## WORK TASK
A faithful copy of every entry, with the pictures removed, is what is needed here.

Recorded data:
%%

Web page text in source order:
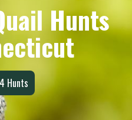
Hunts
4 Hunts
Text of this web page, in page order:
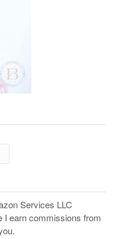
Services LLC
I earn commissions from
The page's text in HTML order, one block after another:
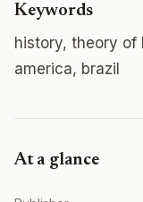
Keywords
history, theory of
america, brazil
At a glance
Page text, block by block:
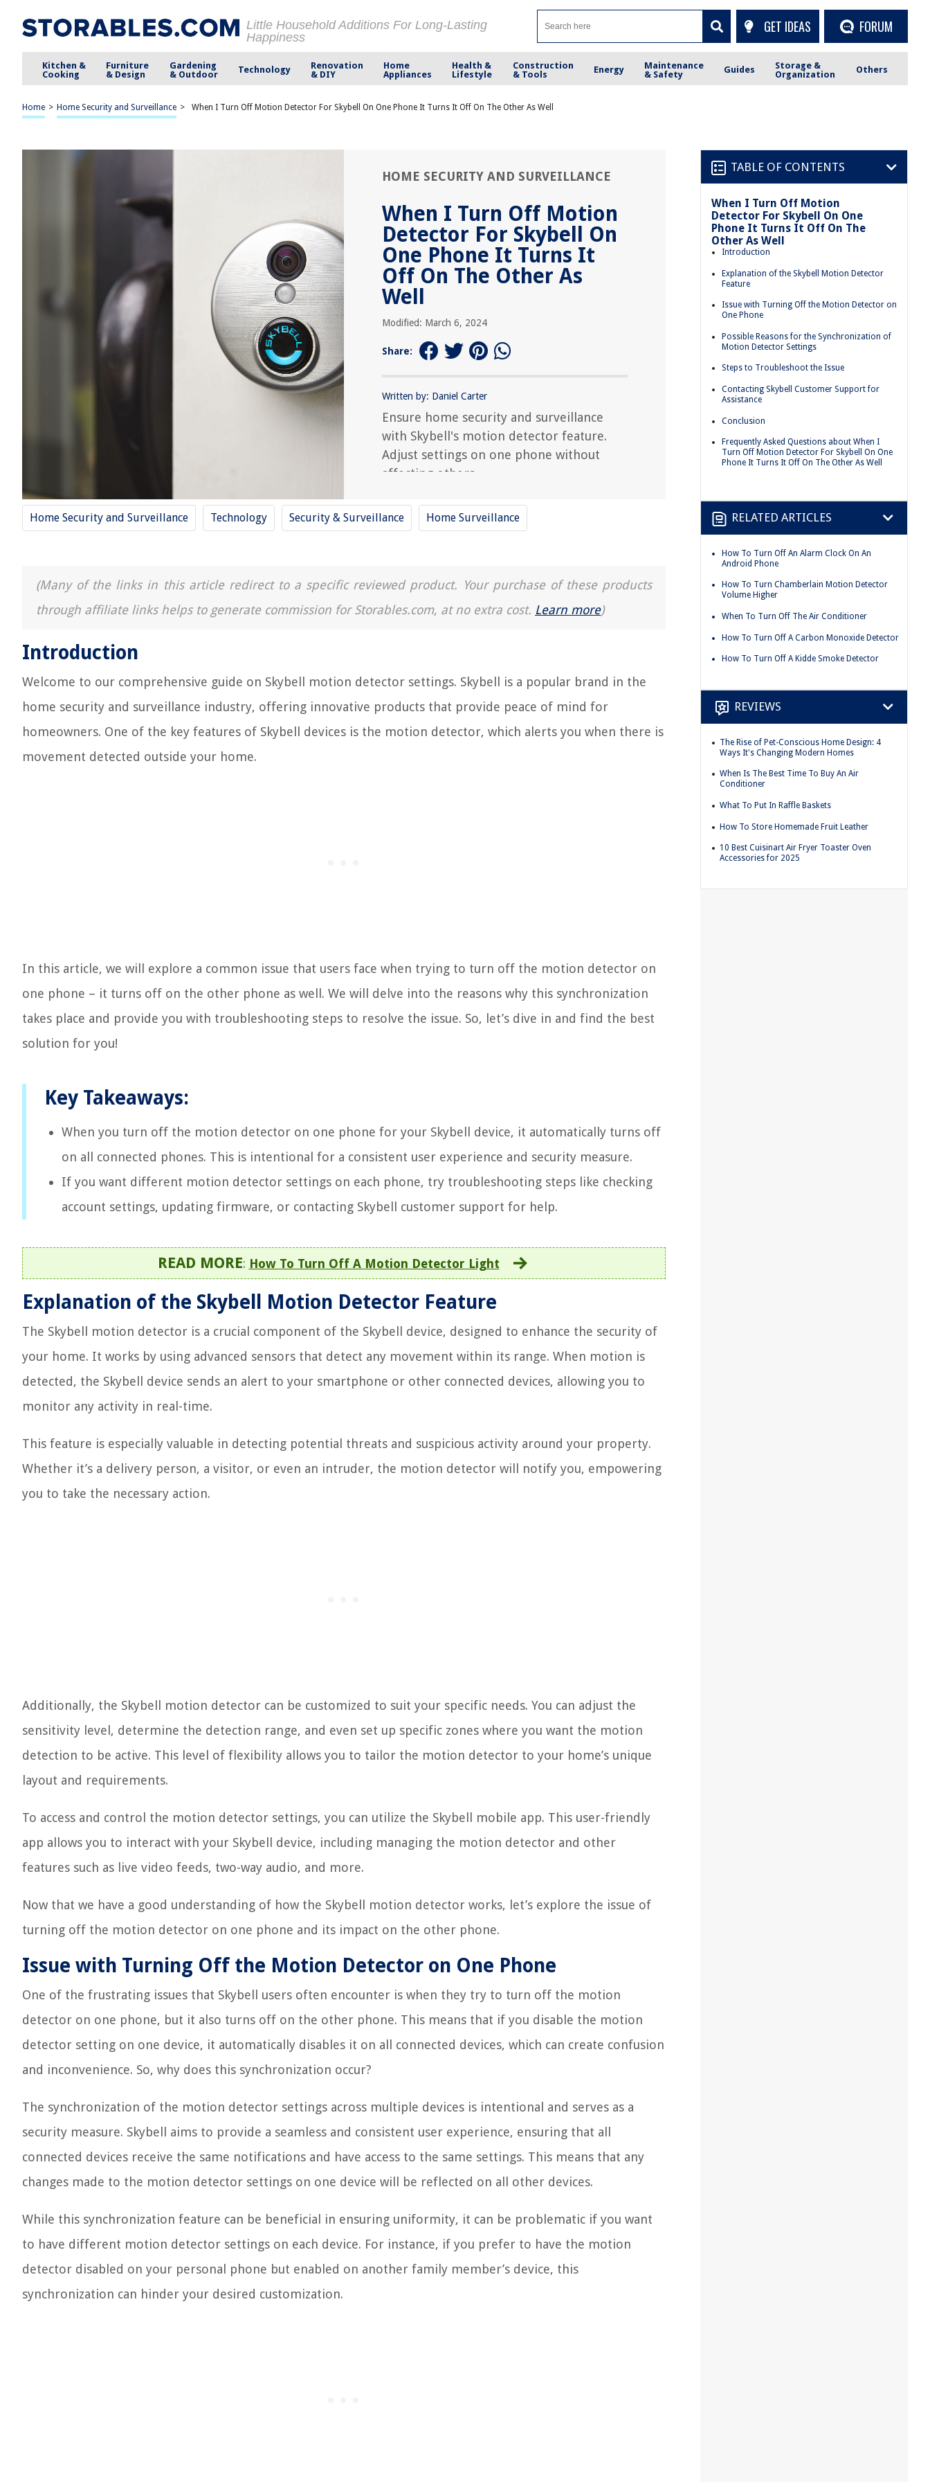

%%

## RESULT FOR THIS TASK
Web page text in source order:
Hunts
4 Hunts
Text of this web page, in page order:
Services LLC
I earn commissions from
The page's text in HTML order, one block after another:
Keywords
history, theory of
america, brazil
At a glance
Page text, block by block:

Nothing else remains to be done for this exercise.